May 2008
Eliminating Ovarian Hyperstimulation Syndrome (OHSS) risk in IVF
Ovarian Hyperstimulation Syndrome (OHSS) is the most fearsome complication in IVF treatment cycle. It can result in serious morbidity and occasionally even fatality.
While the use of agonist was first reported in 2000, the study conducted by the Thomson fertility Centre is believed to be the largest in the world. The use of agonist to trigger ovulation is only possible with the antagonist-driven stimulation protocol which is not widely used in Singapore. Existing protocols use mostly hCG (human gonadotrophin) to trigger final oocyte maturation which carries a risk of OHSS. A recent US study showed that the risk of OHSS in existing protocols in high risk patients was 31% (of which 15.6% was moderate to severe).
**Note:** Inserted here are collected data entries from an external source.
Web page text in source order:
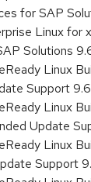
for SAP
Linux for
Solutions
Linux
Support
Linux
Update
Linux
Support
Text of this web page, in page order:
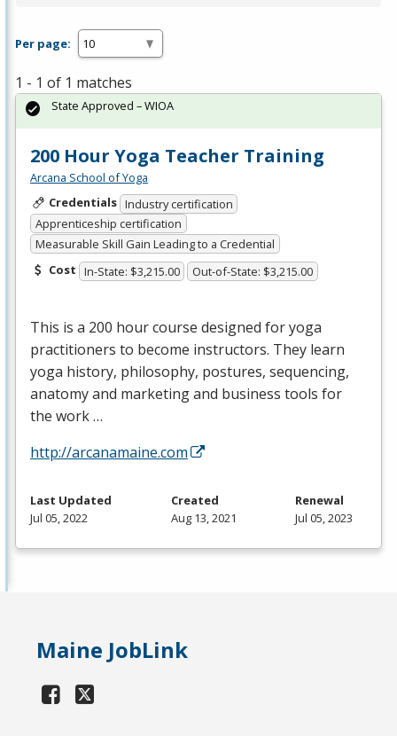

In a study of 55 high-risk patients conducted by the Thomson Fertility Centre between 2005 and 2007, the findings showed that with the use of agonist to trigger ovulation, there is no risk of OHSS and patients can continue the IVF cycle safely. The scientific paper presented by Dr Cheng Li Chang, Medical Director of Thomson Fertility Centre, at the 2nd Congress of the Asia Pacific Initiative on Reproduction (ASPIRE 2008) recently, garnered the first prize for MERCK SERONO ART YOUNG INVESTIGATORS AWARD.
With the positive findings of this study, patients who experience high follicle production during an IVF cycle need not abandon the cycle after spending a large amount of money on drugs and still retain the same chance of pregnancy in a subsequent frozen cycle.